As you can see, this shows 3 encoding sessions. One H.264 session and two H.265 sessions. Now note that we have 1 headset connected at this point, but it leads to three sessions. Why? Well, we need a VM to run the application, and the headset has two displays. Which results in three sessions. We can, however, disable the Horizon session using the encoder, that would save some resources, I tested that but the savings were minimal.

I can, of course, also look a bit closer at the encoder utilization. I used the following command for that. Note that I filter for the device I want to inspect which is the “-i <identifier>” part of the below command.

nvidia-smi dmon -i 00000000:3B:00.0

The above command provides the following output, the “enc” column is what was important to me, as that shows the utilization of the encoder. Which with the above 3 sessions was hitting 40% utilization roughly as shown below.

How did I solve the problem of the encoder bottleneck in the end? Well I didn’t, the only way around that is by having a good understanding of your workload and proper capacity planning. Do I need an NVIDIA RTX 6000 or 8000? Or is there a different card with more encoding power like the V100 that makes more sense? Figuring out the cost, performance and the trade-off here is key.

Two more weeks until the end of my Take 3 experience, and what a ride it has been. If you work for VMware and have been with the company for 5 years… Consider doing a Take 3, it is just awesome!

vGPUs and vMotion, why the long stun times?

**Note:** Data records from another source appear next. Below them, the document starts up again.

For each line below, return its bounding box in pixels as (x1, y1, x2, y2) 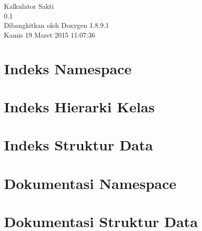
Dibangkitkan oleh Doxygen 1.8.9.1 (4, 20, 109, 30)
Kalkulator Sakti (4, 1, 54, 11)
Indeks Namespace (4, 58, 132, 78)
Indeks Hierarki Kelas (4, 96, 155, 116)
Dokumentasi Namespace (4, 173, 177, 193)
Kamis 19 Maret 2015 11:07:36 (4, 29, 95, 40)
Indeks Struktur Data (4, 135, 153, 155)
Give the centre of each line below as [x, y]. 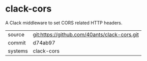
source [16, 34]
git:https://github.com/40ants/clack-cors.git [86, 34]
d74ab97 [44, 42]
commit [17, 42]
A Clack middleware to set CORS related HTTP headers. [64, 23]
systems [18, 51]
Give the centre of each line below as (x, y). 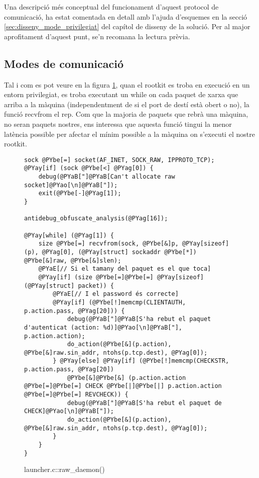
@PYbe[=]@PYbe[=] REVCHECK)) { (76, 395)
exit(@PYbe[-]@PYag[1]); (80, 193)
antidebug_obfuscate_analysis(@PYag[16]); (96, 219)
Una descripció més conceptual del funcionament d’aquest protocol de (111, 7)
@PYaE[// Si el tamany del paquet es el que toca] (125, 269)
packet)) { (96, 286)
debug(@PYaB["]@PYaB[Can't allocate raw (107, 177)
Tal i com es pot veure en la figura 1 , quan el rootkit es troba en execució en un (127, 84)
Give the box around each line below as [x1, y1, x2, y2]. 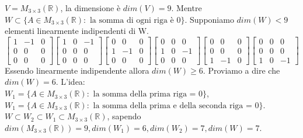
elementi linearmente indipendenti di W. [5, 25, 149, 37]
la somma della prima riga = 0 [93, 90, 203, 99]
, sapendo [107, 110, 141, 122]
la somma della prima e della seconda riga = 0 [93, 101, 259, 110]
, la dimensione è [60, 2, 121, 13]
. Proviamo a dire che [203, 64, 280, 76]
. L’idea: [55, 75, 85, 88]
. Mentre [171, 2, 202, 13]
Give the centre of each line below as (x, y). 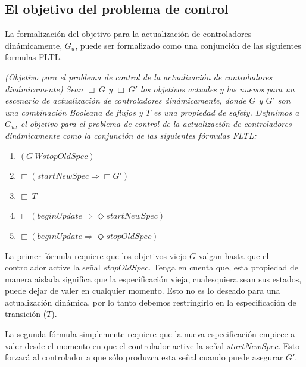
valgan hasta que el (234, 255)
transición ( (26, 314)
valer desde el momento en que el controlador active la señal (115, 345)
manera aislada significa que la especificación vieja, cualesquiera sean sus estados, (153, 279)
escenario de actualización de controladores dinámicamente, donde (126, 100)
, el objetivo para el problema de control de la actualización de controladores (153, 124)
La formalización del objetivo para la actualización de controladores (128, 34)
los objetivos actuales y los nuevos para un (218, 88)
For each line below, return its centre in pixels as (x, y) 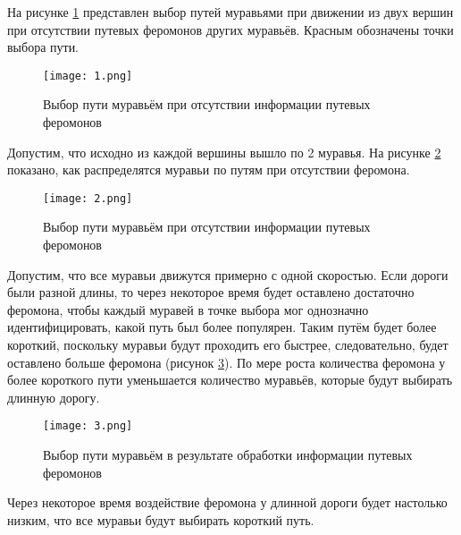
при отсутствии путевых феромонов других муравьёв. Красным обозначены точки (230, 29)
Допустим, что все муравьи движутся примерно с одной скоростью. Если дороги (228, 274)
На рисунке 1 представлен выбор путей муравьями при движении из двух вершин (230, 12)
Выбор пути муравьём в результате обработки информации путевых (228, 455)
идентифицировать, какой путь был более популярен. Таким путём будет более (222, 327)
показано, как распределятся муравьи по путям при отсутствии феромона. (209, 170)
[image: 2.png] (88, 198)
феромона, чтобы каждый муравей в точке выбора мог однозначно (188, 309)
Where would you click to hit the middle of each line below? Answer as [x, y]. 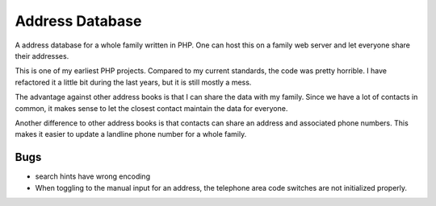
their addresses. [42, 56]
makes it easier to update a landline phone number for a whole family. [131, 134]
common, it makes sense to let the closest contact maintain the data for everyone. [151, 108]
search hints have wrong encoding [93, 176]
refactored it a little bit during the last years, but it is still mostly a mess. [133, 82]

Duncan Epping · Feb 7, 2020 ·

Last week one of our engineers shared something which I found very interesting. I have been playing with Virtual Reality technology and NVIDIA vGPUs for 2 months now. One thing I noticed is that we (VMware) introduced support for vMotion in vSphere 6.7 and support for vMotion of multi vGPU VMs in vSphere 6.7 U3. In order to enable this, you need to set an advanced setting first. William Lam described this in his blog how to set this via Powershell or the UI. Now when you read the documentation there’s one thing that stands out, and that is the relatively high stun times for vGPU enabled VMs. Just as an example, here are a few potential stun times with various sized vGPU frame buffers:

2GB – 16.5 seconds
8GB – 61.3 seconds
16GB – 100+ seconds (time out!)

This is all documented here for the various frame buffer sizes. Now there are a couple of things to know about this. First of all, the time mentioned was tested with 10GbE and the NVIDIA P40. This could be different for an RTX6000 or RTX8000 for instance. Secondly, they used a 10GbE NIC. If you use multi-NIC vMotion or for instance a 25GbE NIC than results may be different (times should be lower). But more importantly, the times mentioned assume the full frame buffer memory is consumed. If you have a 16GB frame buffer and only 2GB is consumed then, of course, the stun time would be lower than the above mentioned 100+ seconds.

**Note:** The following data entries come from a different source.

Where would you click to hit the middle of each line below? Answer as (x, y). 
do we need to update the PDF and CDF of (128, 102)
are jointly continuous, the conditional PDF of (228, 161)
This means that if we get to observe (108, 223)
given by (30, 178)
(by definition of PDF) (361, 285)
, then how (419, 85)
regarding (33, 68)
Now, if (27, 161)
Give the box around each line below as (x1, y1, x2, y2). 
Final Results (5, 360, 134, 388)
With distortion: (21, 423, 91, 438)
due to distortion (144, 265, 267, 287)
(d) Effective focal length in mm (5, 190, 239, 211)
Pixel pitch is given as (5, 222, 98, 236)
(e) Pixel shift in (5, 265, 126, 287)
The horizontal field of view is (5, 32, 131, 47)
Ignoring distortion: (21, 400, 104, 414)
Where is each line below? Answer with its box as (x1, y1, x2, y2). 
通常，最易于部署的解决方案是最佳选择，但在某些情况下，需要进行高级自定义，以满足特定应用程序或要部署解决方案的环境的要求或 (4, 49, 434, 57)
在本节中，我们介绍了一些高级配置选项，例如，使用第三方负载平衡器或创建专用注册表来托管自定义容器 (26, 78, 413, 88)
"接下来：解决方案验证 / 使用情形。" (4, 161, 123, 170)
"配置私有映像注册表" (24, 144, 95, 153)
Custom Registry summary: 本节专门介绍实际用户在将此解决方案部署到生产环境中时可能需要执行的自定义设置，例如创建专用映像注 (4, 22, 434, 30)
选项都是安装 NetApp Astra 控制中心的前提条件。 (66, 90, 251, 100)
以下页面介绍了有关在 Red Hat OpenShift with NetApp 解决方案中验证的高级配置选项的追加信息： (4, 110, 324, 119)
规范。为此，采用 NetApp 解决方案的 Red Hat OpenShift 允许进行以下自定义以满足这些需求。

Now, this doesn’t answer the question yet, why? Why on earth are these stun times this long? The vMotion process is described in this blog post by Niels in-depth, so I am not going to repeat it. It is also described in our Clustering Deep Dive book which you can download here for free. The key reason why with vMotion the “down time” (stun times) can be kept low is that vMotion uses a pre-copy process and tracks which memory pages are changed. In other words, when vMotion is initiated we copy memory pages to the destination host, and if a page has changed during that copy process we mark it as changed and copy it again. vMotion does this until the amount of memory that needs to be copied is extremely low and this would result in a seamless migration. Now here is the problem, it does this for VM memory. This isn’t possible for vGPUs unfortunately today.

Okay, so what does that mean? Well if you have a 16GB frame buffer and it is 100% consumed, the vMotion process will need to copy 16GB of frame buffer memory from the source to the destination host when the VM is stunned. Why when the VM is stunned? Well simply because that is the point in time where the frame buffer memory will not change! Hence the reason this could take a significant number of seconds unfortunately today. Definitely something to consider when planning on using vMotion on (multi) vGPU enabled VMs!